**The task**.
In this exercise, print only the lines of the records below from the one with "Via Composer [20, 61]" through the one with "sidebar_position : 16 [9, 43, 90, 52]", inclusive. Pictures are not part of the copy.

(Records drawn from a dataset)

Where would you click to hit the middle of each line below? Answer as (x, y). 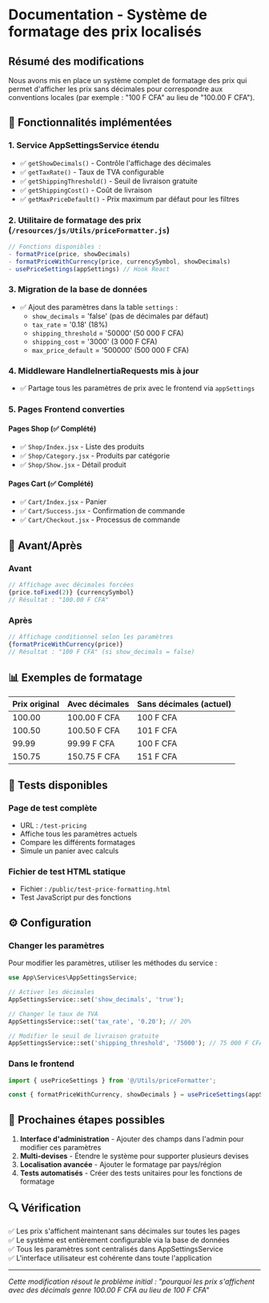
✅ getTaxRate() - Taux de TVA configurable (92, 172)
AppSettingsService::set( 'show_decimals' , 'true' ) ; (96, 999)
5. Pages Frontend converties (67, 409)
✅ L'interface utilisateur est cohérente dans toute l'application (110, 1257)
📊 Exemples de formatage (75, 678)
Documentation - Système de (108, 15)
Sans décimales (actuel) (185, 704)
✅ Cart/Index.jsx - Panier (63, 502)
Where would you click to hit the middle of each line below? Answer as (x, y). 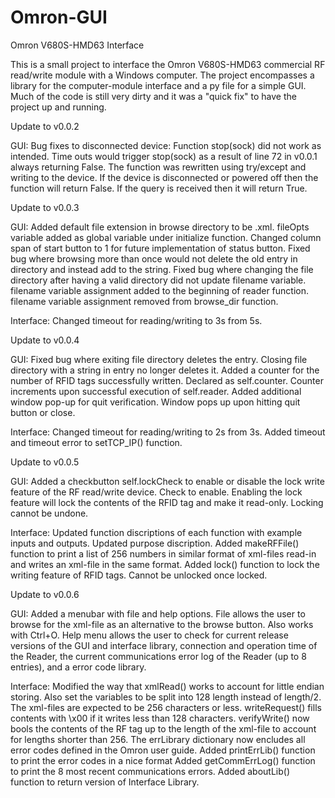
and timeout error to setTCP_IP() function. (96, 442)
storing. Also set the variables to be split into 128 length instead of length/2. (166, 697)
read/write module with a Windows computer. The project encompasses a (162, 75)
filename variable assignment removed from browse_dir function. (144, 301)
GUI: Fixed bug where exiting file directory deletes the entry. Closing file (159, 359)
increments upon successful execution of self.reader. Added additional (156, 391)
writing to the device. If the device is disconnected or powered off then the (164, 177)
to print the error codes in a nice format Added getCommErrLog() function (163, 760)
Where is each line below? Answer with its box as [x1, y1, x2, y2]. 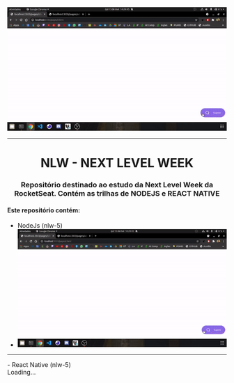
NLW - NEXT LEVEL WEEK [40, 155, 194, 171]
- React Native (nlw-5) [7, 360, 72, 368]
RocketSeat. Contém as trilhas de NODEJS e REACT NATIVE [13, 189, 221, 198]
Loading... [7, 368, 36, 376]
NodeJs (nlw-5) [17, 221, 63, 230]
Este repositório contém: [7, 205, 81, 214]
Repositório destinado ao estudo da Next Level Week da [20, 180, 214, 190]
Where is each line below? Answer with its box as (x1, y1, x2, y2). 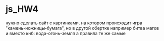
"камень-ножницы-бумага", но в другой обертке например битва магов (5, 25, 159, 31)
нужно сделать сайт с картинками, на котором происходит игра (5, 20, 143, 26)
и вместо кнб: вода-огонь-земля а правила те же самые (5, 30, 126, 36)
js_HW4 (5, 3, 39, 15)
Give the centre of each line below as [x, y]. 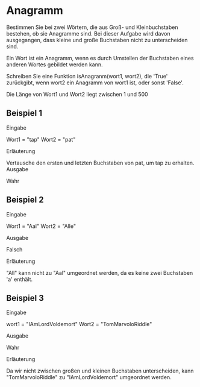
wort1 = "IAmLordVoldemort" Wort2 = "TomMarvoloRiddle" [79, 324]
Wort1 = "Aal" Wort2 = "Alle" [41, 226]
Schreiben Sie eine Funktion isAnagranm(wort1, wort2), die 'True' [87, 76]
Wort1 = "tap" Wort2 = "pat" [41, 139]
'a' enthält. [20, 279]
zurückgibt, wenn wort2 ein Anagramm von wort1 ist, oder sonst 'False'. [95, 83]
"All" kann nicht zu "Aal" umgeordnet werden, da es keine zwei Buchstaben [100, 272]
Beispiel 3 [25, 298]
--
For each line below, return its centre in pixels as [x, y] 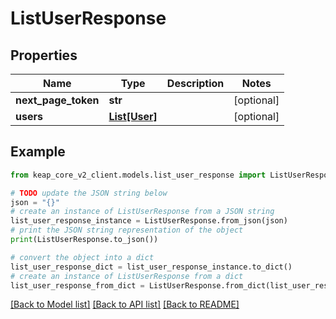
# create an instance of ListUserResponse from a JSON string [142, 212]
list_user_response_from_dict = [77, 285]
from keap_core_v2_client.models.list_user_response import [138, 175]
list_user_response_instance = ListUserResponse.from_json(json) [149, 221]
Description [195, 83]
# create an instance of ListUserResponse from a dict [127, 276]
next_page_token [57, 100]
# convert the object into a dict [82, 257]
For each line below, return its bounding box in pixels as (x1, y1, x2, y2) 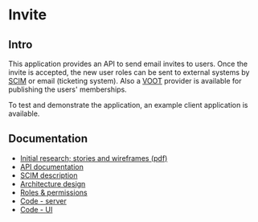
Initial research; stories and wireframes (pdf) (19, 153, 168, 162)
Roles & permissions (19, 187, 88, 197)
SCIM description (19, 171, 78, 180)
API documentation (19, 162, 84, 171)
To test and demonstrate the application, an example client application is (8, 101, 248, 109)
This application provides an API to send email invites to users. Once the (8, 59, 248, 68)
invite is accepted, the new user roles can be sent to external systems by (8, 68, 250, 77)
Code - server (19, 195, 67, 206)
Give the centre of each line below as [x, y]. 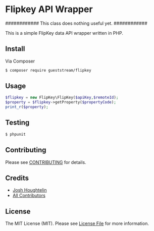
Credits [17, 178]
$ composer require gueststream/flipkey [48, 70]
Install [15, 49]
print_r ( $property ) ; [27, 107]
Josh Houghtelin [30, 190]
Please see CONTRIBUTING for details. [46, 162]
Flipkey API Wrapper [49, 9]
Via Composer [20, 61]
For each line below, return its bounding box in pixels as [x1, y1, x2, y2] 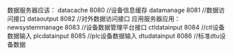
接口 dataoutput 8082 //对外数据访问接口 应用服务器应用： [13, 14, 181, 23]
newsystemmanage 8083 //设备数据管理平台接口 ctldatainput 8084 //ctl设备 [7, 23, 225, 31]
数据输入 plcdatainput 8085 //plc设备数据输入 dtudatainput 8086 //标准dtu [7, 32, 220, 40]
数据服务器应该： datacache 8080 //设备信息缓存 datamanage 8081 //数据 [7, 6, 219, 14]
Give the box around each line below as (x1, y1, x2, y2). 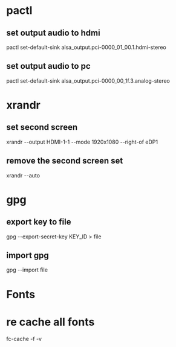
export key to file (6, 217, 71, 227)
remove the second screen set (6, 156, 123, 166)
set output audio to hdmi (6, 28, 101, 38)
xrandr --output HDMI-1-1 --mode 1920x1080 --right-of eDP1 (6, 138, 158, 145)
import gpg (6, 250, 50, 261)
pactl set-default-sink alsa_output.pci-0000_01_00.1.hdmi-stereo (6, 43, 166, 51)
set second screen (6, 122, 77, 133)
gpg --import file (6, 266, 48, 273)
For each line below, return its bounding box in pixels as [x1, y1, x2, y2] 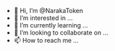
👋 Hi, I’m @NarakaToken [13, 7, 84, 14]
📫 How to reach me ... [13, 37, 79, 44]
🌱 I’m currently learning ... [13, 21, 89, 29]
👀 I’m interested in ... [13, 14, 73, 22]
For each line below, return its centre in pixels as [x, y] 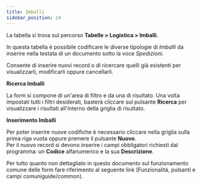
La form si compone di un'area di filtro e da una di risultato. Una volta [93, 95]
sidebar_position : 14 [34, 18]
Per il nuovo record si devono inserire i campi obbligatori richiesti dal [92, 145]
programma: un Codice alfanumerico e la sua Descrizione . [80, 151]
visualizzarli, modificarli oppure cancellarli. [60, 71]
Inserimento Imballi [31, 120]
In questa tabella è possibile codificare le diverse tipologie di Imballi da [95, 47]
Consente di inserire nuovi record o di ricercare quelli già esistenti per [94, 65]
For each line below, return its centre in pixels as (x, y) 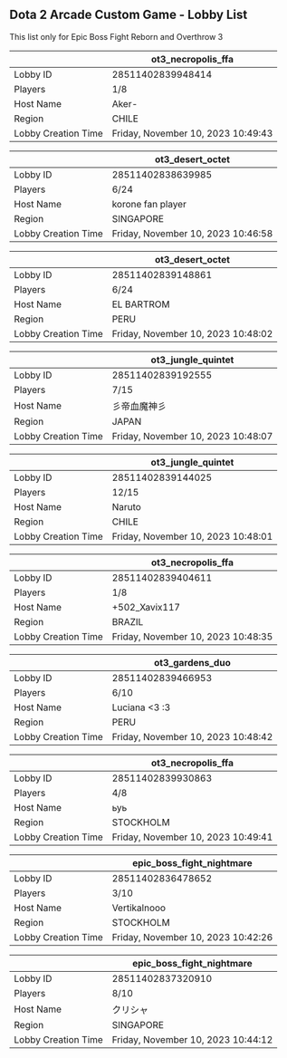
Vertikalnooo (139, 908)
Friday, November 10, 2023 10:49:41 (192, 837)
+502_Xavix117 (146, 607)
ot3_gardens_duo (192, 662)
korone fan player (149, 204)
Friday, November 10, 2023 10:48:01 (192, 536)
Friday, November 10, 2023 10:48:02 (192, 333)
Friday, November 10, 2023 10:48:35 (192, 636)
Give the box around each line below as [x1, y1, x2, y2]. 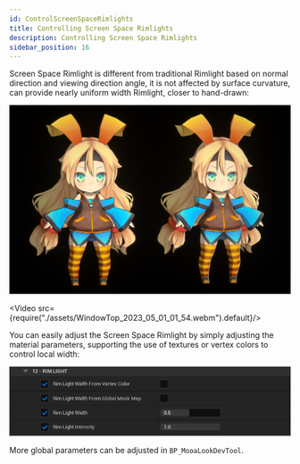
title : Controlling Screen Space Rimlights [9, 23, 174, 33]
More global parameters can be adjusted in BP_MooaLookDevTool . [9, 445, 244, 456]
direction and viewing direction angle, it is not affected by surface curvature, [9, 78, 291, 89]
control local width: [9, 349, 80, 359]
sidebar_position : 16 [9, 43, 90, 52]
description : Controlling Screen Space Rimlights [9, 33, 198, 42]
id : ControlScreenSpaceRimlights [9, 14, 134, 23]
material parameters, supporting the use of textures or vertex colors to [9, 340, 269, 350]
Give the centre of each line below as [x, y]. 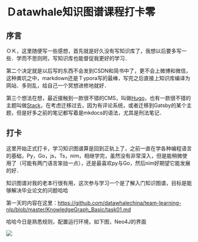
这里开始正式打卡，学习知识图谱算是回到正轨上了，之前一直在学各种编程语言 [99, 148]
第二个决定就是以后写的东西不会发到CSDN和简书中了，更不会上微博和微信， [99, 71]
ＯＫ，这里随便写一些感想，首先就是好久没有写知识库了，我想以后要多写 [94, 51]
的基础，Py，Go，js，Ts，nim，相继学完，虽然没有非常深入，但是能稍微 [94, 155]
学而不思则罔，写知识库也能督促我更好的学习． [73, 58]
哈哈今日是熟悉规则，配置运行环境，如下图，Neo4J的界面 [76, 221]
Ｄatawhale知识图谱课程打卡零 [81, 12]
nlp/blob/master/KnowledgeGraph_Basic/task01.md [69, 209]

**Written answer**.
Via Composer [20, 61]
For each line below, return its bounding box in pixels as [x1, y1, x2, y2] 
接口 dataoutput 8082 //对外数据访问接口 应用服务器应用： [13, 14, 181, 23]
newsystemmanage 8083 //设备数据管理平台接口 ctldatainput 8084 //ctl设备 [7, 23, 225, 31]
数据输入 plcdatainput 8085 //plc设备数据输入 dtudatainput 8086 //标准dtu [7, 32, 220, 40]
数据服务器应该： datacache 8080 //设备信息缓存 datamanage 8081 //数据 [7, 6, 219, 14]
Give the box around each line below as (x1, y1, x2, y2). 
export key to file (6, 217, 71, 227)
remove the second screen set (6, 156, 123, 166)
set output audio to hdmi (6, 28, 101, 38)
xrandr --output HDMI-1-1 --mode 1920x1080 --right-of eDP1 (6, 138, 158, 145)
import gpg (6, 250, 50, 261)
pactl set-default-sink alsa_output.pci-0000_01_00.1.hdmi-stereo (6, 43, 166, 51)
set second screen (6, 122, 77, 133)
gpg --import file (6, 266, 48, 273)
For each line below, return its bounding box in pixels as [x1, y1, x2, y2] 
👋 Hi, I’m @NarakaToken [13, 7, 84, 14]
📫 How to reach me ... [13, 37, 79, 44]
🌱 I’m currently learning ... [13, 21, 89, 29]
👀 I’m interested in ... [13, 14, 73, 22]
For each line below, return its centre in pixels as [x, y] 
La form si compone di un'area di filtro e da una di risultato. Una volta [93, 95]
sidebar_position : 14 [34, 18]
Per il nuovo record si devono inserire i campi obbligatori richiesti dal [92, 145]
programma: un Codice alfanumerico e la sua Descrizione . [80, 151]
visualizzarli, modificarli oppure cancellarli. [60, 71]
Inserimento Imballi [31, 120]
In questa tabella è possibile codificare le diverse tipologie di Imballi da [95, 47]
Consente di inserire nuovi record o di ricercare quelli già esistenti per [94, 65]
For each line below, return its centre in pixels as (x, y) 
Vertikalnooo (139, 908)
Friday, November 10, 2023 10:49:41 (192, 837)
+502_Xavix117 (146, 607)
ot3_gardens_duo (192, 662)
korone fan player (149, 204)
Friday, November 10, 2023 10:48:01 (192, 536)
Friday, November 10, 2023 10:48:02 (192, 333)
Friday, November 10, 2023 10:48:35 (192, 636)
Give the box around each line below as [x1, y1, x2, y2]. 
title : Controlling Screen Space Rimlights [9, 23, 174, 33]
More global parameters can be adjusted in BP_MooaLookDevTool . [9, 445, 244, 456]
direction and viewing direction angle, it is not affected by surface curvature, [9, 78, 291, 89]
control local width: [9, 349, 80, 359]
sidebar_position : 16 [9, 43, 90, 52]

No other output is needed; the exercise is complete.